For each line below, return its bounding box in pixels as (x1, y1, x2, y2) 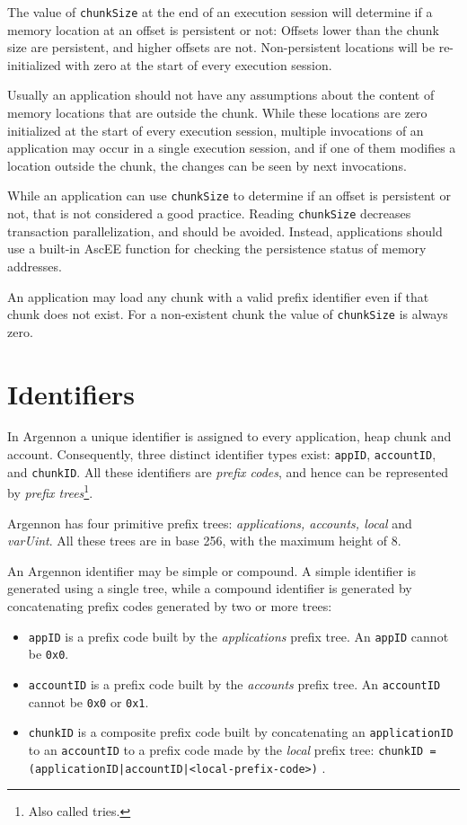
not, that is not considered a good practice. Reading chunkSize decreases (7, 204, 411, 223)
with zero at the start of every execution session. (65, 55, 332, 74)
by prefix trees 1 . (7, 481, 93, 502)
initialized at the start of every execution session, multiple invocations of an (7, 120, 424, 139)
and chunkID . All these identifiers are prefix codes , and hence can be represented (7, 462, 449, 481)
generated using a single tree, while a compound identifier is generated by (7, 579, 412, 598)
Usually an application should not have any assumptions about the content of (7, 85, 435, 104)
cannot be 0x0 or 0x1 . (28, 692, 149, 711)
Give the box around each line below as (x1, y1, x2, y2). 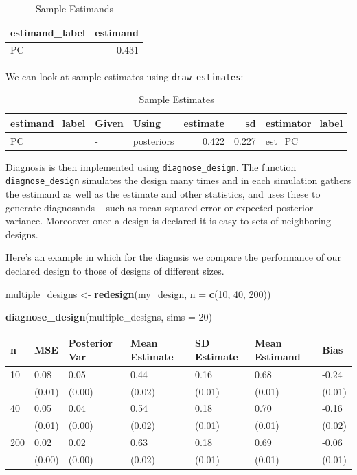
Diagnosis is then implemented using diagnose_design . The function (5, 159, 297, 174)
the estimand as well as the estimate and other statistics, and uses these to (5, 187, 321, 201)
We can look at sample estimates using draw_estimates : (5, 69, 244, 83)
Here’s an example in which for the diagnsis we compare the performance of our (5, 250, 341, 264)
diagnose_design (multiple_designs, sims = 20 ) (5, 310, 212, 324)
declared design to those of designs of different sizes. (5, 264, 224, 277)
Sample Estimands (35, 1, 114, 15)
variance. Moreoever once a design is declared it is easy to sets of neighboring (5, 213, 331, 228)
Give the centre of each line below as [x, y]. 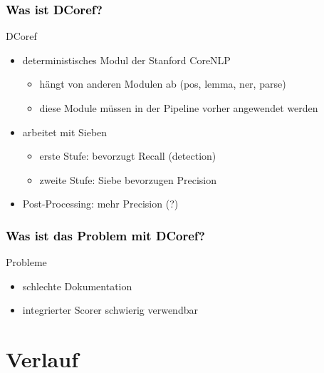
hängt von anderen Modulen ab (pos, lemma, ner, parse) [163, 84]
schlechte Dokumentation [77, 286]
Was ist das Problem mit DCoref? [105, 235]
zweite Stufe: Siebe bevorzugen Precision [128, 179]
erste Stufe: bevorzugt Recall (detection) [128, 156]
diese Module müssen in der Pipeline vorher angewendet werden [179, 108]
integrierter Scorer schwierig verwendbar [110, 310]
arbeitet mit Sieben [65, 132]
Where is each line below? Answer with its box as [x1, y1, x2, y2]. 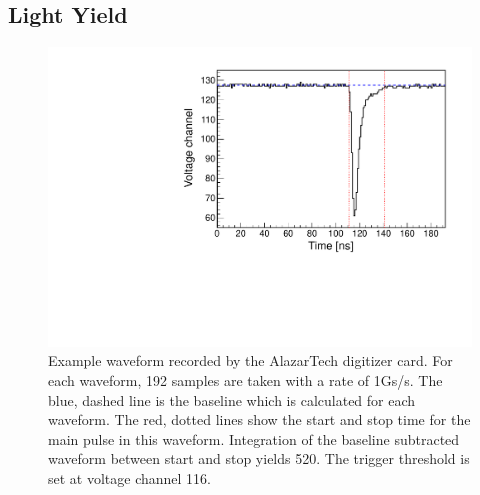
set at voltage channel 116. [48, 468, 212, 489]
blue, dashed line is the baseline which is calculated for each [48, 389, 416, 410]
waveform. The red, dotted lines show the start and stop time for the [48, 409, 471, 430]
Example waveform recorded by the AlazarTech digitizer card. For [48, 350, 453, 371]
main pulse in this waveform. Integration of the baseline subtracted [48, 428, 460, 449]
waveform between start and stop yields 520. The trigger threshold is [48, 448, 470, 469]
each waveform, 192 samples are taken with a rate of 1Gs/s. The [48, 370, 443, 391]

----

**EXERCISE DIRECTIONS:**
All lines from the beginning of the entries above to the line containing "Usually an application", inclusive, should be printed exactly, apart from the pictures.

**RESPONSE BOX:**
For each line below, return its bounding box in pixels as (x1, y1, x2, y2) 
not, that is not considered a good practice. Reading chunkSize decreases (7, 204, 411, 223)
with zero at the start of every execution session. (65, 55, 332, 74)
by prefix trees 1 . (7, 481, 93, 502)
initialized at the start of every execution session, multiple invocations of an (7, 120, 424, 139)
and chunkID . All these identifiers are prefix codes , and hence can be represented (7, 462, 449, 481)
generated using a single tree, while a compound identifier is generated by (7, 579, 412, 598)
Usually an application should not have any assumptions about the content of (7, 85, 435, 104)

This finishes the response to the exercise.